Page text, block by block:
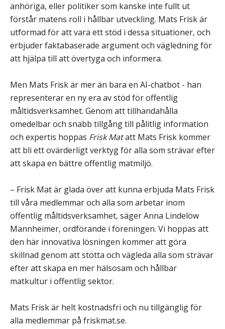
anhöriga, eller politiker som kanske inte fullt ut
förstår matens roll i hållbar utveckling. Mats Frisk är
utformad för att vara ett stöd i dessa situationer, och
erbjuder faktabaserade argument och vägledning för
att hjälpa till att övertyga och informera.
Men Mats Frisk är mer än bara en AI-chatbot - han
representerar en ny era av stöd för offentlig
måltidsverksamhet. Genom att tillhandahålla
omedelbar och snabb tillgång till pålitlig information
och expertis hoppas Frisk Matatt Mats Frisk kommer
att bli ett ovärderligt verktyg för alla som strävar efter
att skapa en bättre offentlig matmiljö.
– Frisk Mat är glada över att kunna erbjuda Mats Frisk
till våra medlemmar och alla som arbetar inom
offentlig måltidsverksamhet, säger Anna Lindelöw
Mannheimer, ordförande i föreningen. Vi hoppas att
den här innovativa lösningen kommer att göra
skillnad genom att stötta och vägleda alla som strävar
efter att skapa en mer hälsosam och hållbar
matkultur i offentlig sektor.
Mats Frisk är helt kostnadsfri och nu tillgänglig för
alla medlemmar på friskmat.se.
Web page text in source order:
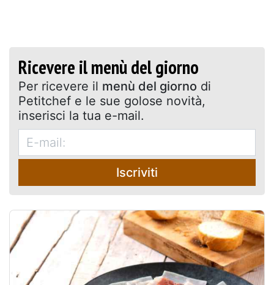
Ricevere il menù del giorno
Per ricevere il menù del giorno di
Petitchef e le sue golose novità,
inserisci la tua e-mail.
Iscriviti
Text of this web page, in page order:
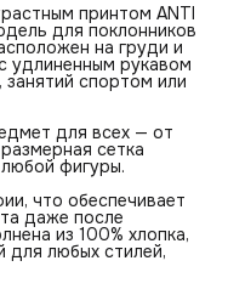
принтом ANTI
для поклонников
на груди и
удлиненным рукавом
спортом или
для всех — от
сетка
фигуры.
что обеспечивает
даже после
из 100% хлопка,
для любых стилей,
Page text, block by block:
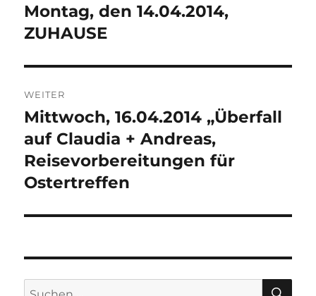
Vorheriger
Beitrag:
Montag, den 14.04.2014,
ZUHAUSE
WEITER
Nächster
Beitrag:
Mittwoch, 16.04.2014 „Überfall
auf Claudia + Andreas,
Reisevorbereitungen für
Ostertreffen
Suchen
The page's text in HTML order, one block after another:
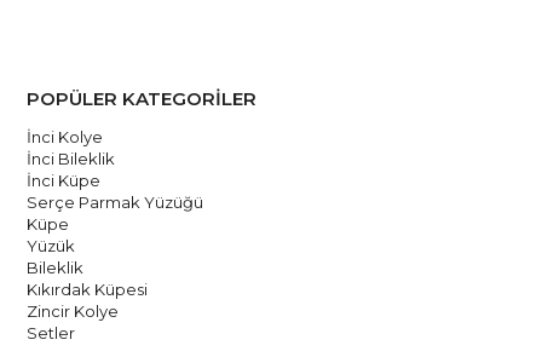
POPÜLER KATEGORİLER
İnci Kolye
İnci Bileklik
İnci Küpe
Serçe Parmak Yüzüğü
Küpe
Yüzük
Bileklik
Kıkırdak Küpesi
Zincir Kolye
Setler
--------------------
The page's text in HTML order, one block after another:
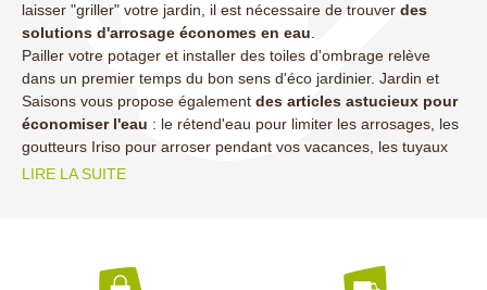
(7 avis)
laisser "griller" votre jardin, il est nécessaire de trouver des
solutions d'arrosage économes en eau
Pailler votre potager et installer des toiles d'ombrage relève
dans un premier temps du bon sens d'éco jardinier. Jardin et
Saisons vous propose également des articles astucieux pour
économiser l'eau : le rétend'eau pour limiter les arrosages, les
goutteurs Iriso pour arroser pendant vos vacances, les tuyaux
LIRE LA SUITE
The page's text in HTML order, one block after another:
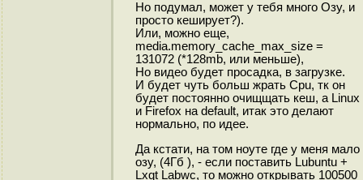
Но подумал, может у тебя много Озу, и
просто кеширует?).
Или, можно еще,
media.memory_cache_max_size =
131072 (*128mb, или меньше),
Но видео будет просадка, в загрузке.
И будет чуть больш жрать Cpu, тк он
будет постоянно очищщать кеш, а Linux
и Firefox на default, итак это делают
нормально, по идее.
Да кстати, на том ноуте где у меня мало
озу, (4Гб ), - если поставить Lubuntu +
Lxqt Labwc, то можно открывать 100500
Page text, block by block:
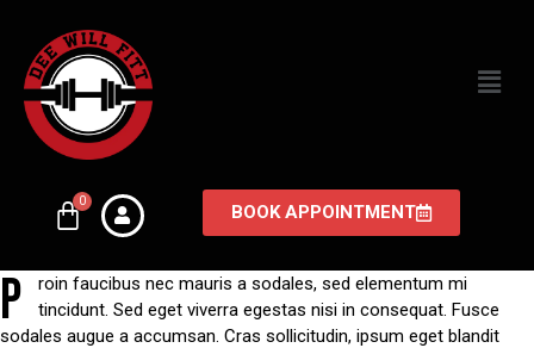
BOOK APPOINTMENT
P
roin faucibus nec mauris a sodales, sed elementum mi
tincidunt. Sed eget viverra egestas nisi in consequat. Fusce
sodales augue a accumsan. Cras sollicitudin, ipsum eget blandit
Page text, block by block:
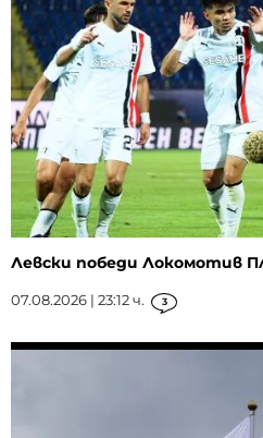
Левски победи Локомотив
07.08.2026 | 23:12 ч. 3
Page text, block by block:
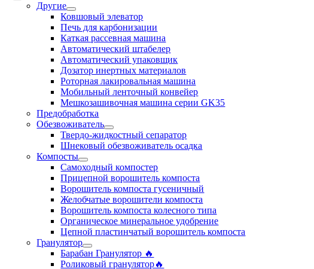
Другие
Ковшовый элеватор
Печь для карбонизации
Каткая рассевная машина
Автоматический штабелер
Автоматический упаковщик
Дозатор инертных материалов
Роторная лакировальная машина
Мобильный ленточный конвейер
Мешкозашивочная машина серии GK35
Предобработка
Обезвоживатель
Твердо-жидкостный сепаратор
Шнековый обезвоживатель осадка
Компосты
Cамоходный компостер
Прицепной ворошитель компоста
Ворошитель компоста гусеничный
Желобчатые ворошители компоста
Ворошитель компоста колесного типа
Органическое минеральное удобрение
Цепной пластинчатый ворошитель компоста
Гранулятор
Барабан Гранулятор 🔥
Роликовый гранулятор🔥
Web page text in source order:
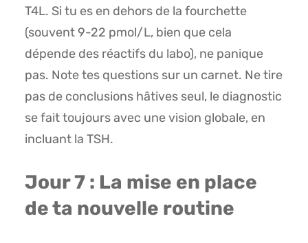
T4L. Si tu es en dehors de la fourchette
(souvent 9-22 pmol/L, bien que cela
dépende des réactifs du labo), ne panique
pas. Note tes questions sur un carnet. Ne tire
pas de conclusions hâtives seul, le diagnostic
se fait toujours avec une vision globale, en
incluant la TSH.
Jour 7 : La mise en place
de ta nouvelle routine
--------------------
■ **PROBLEM**:
Above are records with pictures. Reproduce exactly only the lines from the line with "Saisons vous propose" through the line with "131072 (*128mb, или", both ends included, and leave the pictures out.

■ **TASK RESULT**:
Saisons vous propose également des articles astucieux pour
économiser l'eau : le rétend'eau pour limiter les arrosages, les
goutteurs Iriso pour arroser pendant vos vacances, les tuyaux
LIRE LA SUITE
The page's text in HTML order, one block after another:
Но подумал, может у тебя много Озу, и
просто кеширует?).
Или, можно еще,
media.memory_cache_max_size =
131072 (*128mb, или меньше),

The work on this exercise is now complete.